Storage Q&A: The future of Data Protection Software

Recently I sat down with George Crump, founder of Storage Switzerland, and Scott Baker, Director of Enterprise Data Protection from HP’s Data Protection Division to discuss what the next generation data backup solutions might be.

Data is growing not only in terms of capacity, but also in terms of value. The data process needs to evolve not only to meet the recovery demands of the enterprise, but it also needs to become more intelligent so that the value of data can be successfully mined. No other process in the data center has the opportunity to know more about this than data in that enterprise than the backup process.

Charlie: George, when we say that backup solutions have the best opportunity to mine data for information, what does that mean?

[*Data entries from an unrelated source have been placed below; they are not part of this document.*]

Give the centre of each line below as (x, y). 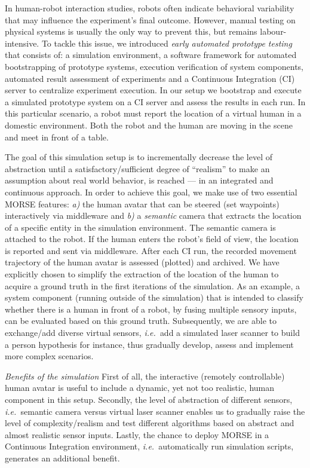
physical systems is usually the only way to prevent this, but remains (131, 31)
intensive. (22, 43)
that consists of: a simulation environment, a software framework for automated (151, 55)
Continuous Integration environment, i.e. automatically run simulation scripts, (149, 446)
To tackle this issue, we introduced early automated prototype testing (167, 43)
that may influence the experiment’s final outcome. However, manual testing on (150, 19)
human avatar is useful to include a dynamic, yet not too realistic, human (140, 388)
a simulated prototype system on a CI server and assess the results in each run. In (155, 101)
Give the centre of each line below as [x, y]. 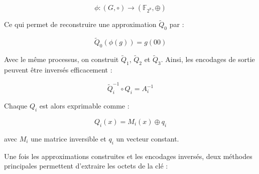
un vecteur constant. [148, 138]
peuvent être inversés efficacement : [58, 70]
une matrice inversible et [69, 138]
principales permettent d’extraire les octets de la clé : [86, 166]
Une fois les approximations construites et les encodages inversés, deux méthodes [128, 156]
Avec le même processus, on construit [61, 59]
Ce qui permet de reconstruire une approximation [80, 24]
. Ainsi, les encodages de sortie [208, 59]
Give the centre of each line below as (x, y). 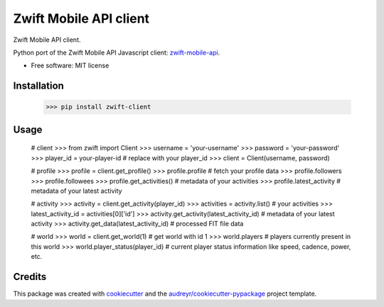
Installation (38, 86)
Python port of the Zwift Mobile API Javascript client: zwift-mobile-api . (117, 52)
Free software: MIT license (70, 66)
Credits (30, 277)
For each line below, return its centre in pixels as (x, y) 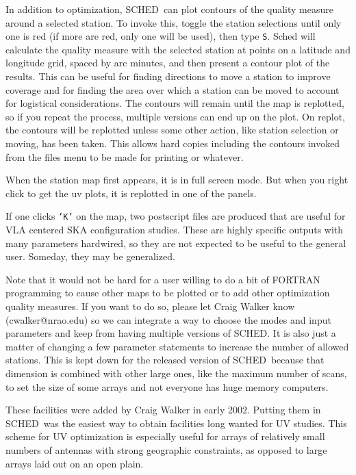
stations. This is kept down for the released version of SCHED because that (165, 360)
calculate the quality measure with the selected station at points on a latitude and (178, 49)
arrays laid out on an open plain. (75, 463)
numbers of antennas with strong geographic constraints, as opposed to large (166, 449)
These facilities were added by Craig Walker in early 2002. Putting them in (163, 410)
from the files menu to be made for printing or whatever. (125, 156)
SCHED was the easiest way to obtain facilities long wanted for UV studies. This (176, 423)
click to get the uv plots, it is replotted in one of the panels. (131, 193)
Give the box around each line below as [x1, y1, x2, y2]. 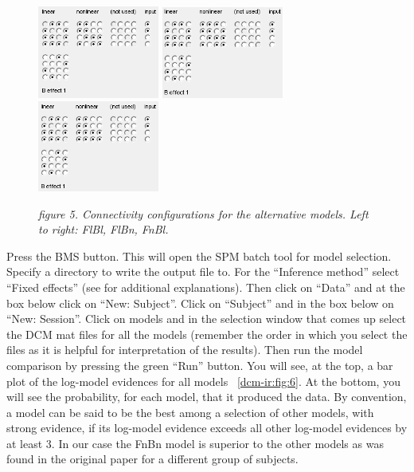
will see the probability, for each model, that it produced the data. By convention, [6, 388, 407, 405]
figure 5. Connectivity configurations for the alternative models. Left [38, 205, 369, 222]
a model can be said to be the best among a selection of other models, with [6, 403, 374, 420]
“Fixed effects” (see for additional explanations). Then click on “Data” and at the [6, 278, 405, 295]
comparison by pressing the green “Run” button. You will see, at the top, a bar [6, 356, 393, 373]
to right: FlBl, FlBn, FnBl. [38, 221, 169, 238]
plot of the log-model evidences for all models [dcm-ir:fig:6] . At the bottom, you [6, 372, 400, 389]
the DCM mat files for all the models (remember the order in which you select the [6, 325, 408, 342]
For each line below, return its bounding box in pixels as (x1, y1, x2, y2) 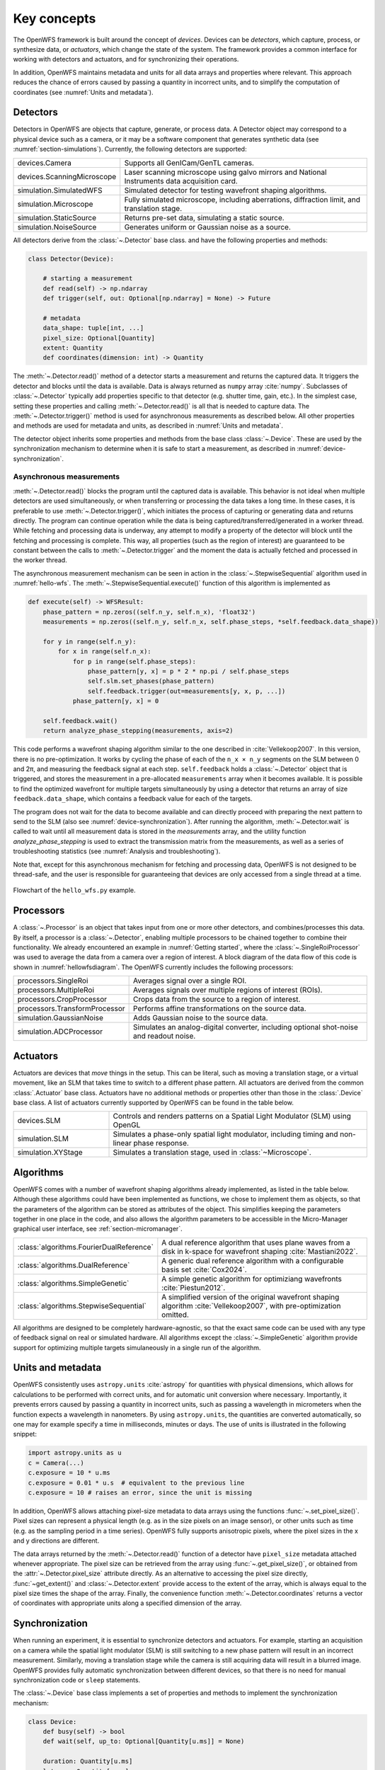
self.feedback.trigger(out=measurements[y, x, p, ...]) (87, 687, 286, 695)
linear (113, 1138, 132, 1148)
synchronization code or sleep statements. (13, 1675, 141, 1684)
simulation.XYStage (17, 1148, 83, 1158)
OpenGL (113, 1120, 141, 1130)
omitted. (161, 1310, 189, 1320)
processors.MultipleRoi (17, 985, 95, 995)
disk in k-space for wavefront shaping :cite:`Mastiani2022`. (161, 1246, 358, 1256)
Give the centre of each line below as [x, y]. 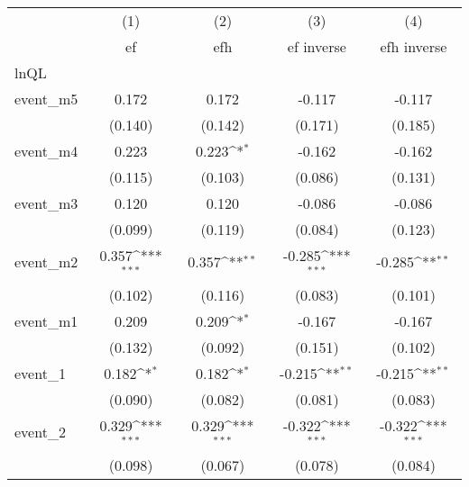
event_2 [40, 432]
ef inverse [317, 46]
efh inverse [414, 46]
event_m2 [46, 262]
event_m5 [46, 99]
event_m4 [46, 151]
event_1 [40, 373]
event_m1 [46, 320]
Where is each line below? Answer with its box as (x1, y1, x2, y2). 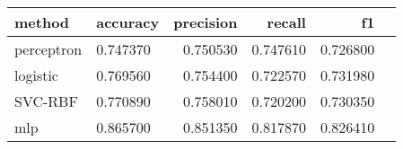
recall (267, 12, 306, 32)
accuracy (96, 12, 160, 32)
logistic (14, 65, 58, 85)
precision (173, 12, 238, 32)
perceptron (14, 39, 83, 59)
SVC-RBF (14, 91, 78, 111)
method (14, 12, 70, 32)
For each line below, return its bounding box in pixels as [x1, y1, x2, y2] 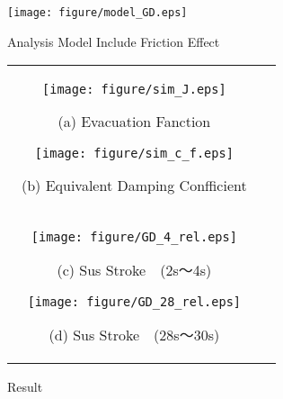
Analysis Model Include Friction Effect [7, 32, 220, 50]
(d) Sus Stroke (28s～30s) [49, 324, 220, 346]
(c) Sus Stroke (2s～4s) [57, 259, 212, 281]
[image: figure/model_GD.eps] [7, 6, 188, 19]
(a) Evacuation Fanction [57, 111, 211, 132]
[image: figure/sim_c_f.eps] [34, 146, 234, 161]
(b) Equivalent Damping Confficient [22, 175, 247, 196]
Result [7, 377, 43, 396]
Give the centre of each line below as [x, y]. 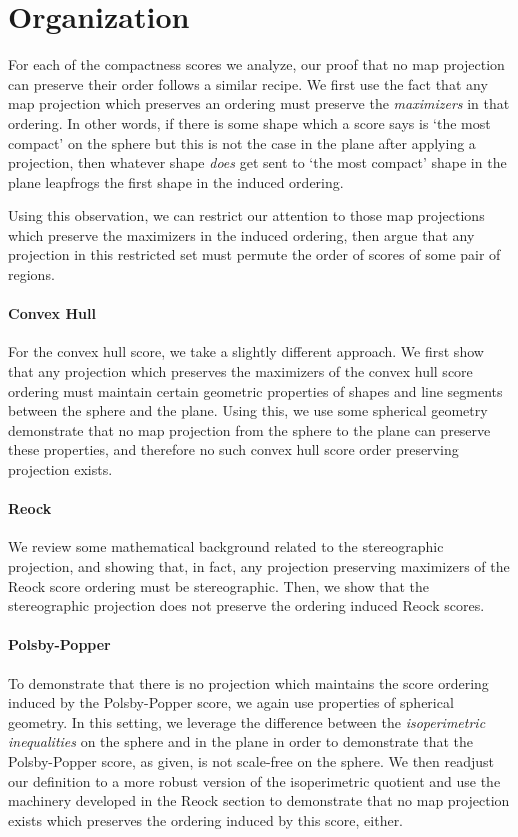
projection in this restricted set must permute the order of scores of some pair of [254, 254]
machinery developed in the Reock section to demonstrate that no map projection [259, 800]
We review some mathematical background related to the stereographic [226, 546]
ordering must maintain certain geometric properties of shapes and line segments [255, 390]
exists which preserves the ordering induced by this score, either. [206, 819]
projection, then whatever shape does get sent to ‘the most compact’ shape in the [257, 162]
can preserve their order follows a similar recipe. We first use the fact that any [248, 83]
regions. [31, 274]
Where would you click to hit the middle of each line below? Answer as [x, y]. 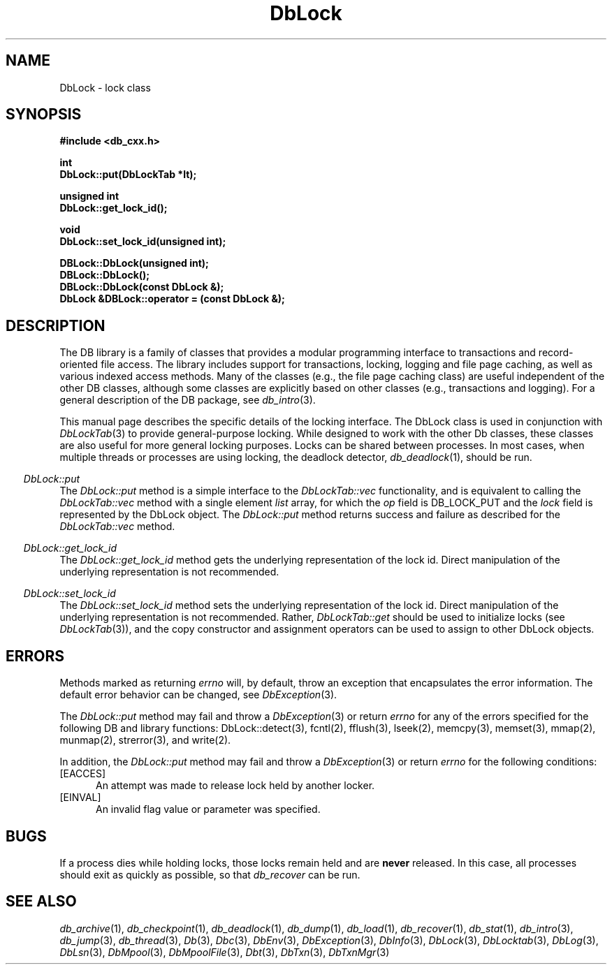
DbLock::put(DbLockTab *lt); [128, 175]
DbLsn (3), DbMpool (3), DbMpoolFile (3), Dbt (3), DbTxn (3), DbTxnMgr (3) [225, 952]
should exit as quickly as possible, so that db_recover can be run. [210, 874]
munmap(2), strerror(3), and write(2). [145, 740]
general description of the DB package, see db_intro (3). [188, 400]
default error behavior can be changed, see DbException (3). [198, 695]
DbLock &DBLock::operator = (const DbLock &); [172, 299]
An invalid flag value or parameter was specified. [208, 809]
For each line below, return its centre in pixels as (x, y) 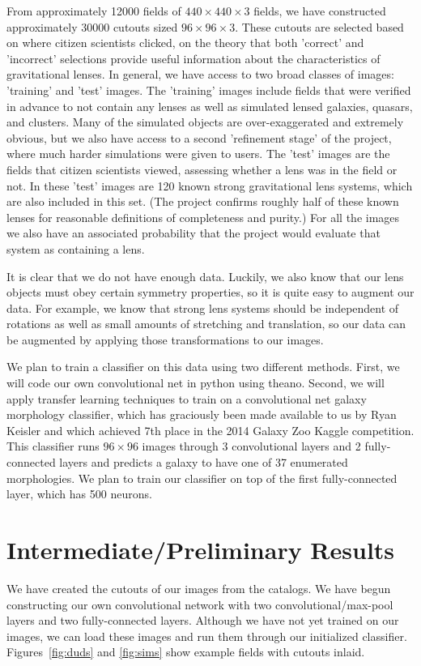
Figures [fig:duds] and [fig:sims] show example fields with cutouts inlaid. (186, 652)
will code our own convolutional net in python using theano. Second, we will (196, 383)
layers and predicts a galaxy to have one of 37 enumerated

George: We’ve looked at ways to classify, organize and optimize data for a variety of different reasons and mine it for future value. One of the big questions has been “how to get all of my data to the thing thats going to tell me what my data is?” If you think about it, the data protection process has that happening already.

We have to get data to the data protection process, so it’s protected. The data protection process is the ideal place to do this data analysis. The challenge is very few vendors have the scale and “robustness” in their data protection or backup software architecture to be able to actually mine that data.

Charlie: Scott, how can backup best take advantage of this tremendous opportunity to understand so much of the enterprise data set?

Scott: Well, I think simply put the backup process needs to become more intelligent. I believe there are two forms of intelligence though, that we need to separate and understand. The first is analyzing how the back of the infrastructure is being used, in an effort to optimize the recovery process and enable the IT leaders to be a lot more strategic in how they plan that process for the protection and retention of the organizational data.

The second form of intelligence is in analyzing the data that is being backed up as a form of discovery – to equate the referential value, or to determine its probability of reuse so that the data itself can be used appropriately and pulled back into operational status when necessary. The goal is to incorporate data driven decision making in the organization itself while creating a data protection strategy infrastructure that is just as agile as the rest of the data center.

Charlie: George, armed with this intelligence what can the backup process tell enterprises about their data?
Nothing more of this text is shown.